A hand-made instrument
The kora has often been described as a harp-lute, but in reality, it belongs to the family of calabash harps found in West African Mandinka culture. This hand-made instrument, built entirely from natural materials, consists of a calabash cut in half for the resonator and a cowskin for the sound board. A long rosewood neck, strung with nylon strings, is attached to the sound board. A wooden bridge stands upright on the sound board, lifting the ten strings in two parallel rows, for the player’s left and right hand.
While the neck is reminiscent of a lute, the kora’s strings are always played like a harp. The advantage of playing the kora with both hands is the ability to play both melody and rhythm at the same time. It has a very distinctive soft sound.
The origins of the griots
The kora is the only calabash harp the griots use. This hereditary caste of professional musicians of the West African Mandé peoples are used as an intermediary when a young man wants to request a girl’s hand in marriage. They are also tasked with preserving the community’s customs, history and genealogy.
As is the case in many other cultures with an oral tradition, a cultural phenomenon’s genesis is often rooted in a narrative – often of a mythological nature. The birth of the caste of the griots has given rise to many stories, most of which are about a man who one day came to his brother’s rescue. After some blood spilling (during a battle or similar), the brother sang the praises of his valiant benefactor.
Here, singing and music express recognition, are a mark of gratitude. The griot also pronounces words of benediction, which then take on a sacred character. As a result, griots are feared and respected in equal measure, for their extraordinary qualities, by their communities. It is said that the griot’s words are so powerful that they can break down doors or make a tree lose all its foliage. That is why griots could be found on battlefields, urging kings and warriors to victory.
The blues of the djinn
Like the griots, the kora also has mythical origins. It is unclear when the kora first emerged. The oldest written account which mentions such an instrument dates from the end of the eighteenth century. In 1797, a Scottish explorer named Mungo Park came across a large harp with eighteen strings, the “korro”, whilst charting the course of the River Niger – it was the first time a Westerner undertook this journey. However, kora players today are not agreed that this is the date that their instrument first came into existence, some even claiming that it dates back to the thirteenth century…
The region in which the kora originated is less debated. Most griots think it came from Kaabu, the old Mandinka kingdom in Senegal and Guinea-Bissau. The kora is so closely associated with the culture of this region – and its very lively dance rhythms and polyphonic melodies – that it is even said to “speak Mandinka”.
Until the mid-1800s, the dominant rite in Mandinka culture was animism. During the second half of the nineteenth century, many rulers converted to Islam, which had already been present in the territory since the eighth century. The many narratives about the kora’s origins are influenced by this. All the narratives agree that the djinns created the kora. These supernatural creatures lived in desert places, and played the kora near streams and in the savannah.
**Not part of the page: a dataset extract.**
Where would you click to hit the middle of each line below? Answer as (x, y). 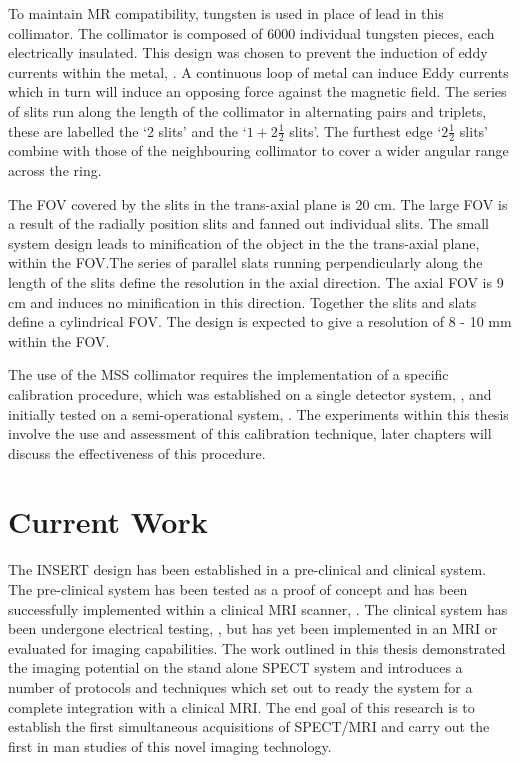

Many believe that Jali Mady Wuleng, who is better known as Sissoko, was the first player to discover the kora. Bewitched by its pleasant sound, he set a trap for a djinn and succeeded in appropriating his instrument. This myth only compounds the mystery that surrounds the kora. Even today, many people agree that the kora is on loan to the griots from the djinns and the musician’s impassioned and irrational behaviour can be explained as a mark of the maleficent hold that these creatures still exercise on them. They believe that a great musician should therefore not display all of his virtuosity as he may one day experience the unfortunate consequences of this. Like the guitar player who sold their soul to the devil on a crossroads at midnight to become a great blues player, the kora players are believed to be under the spell of the djinns to enjoy the pleasure playing their instrument inspires.
The twentieth century: a global recognition
From the eighteenth century onwards, several European powers colonised a large part of Mandinka territory, which only regained independence in the 1960s. During the colonial era, the kora was a very popular instrument, as the colonials preferred its soft melodious sound to the harsher and loud percussive sound of the balafon (a xylophone) and the drums.
After independence, the kora became a symbol of modernity and cultural authenticity in West Africa. Kora players became national celebrities, who were feted by the presidents of the new states.
In the 1950s, several kora players established formidable reputations, both on the national and international scene, through radio, recordings and international tours. One of these celebrities was Soundioulou Cissoko, who was the favourite artist of the Senegalese president Leopold Sedar Senghor. Others include the virtuoso kora player Lalo Keba, and Malian artists such as Batrou Sekou Kouyaté, Djelimady Sissoko and Sidiki Diabaté.
Nowadays, kora musicians are creating a fusion of their art with other musical traditions. The concerts in Bozar's Kora Days pay tribute to these adventurers, who exalt the primary purpose of their art, namely to foster communication and encounters between individuals.
After Lucy Duran, "The Kora: Tales of a Frontier Instrument", World Circuit Records, 2008.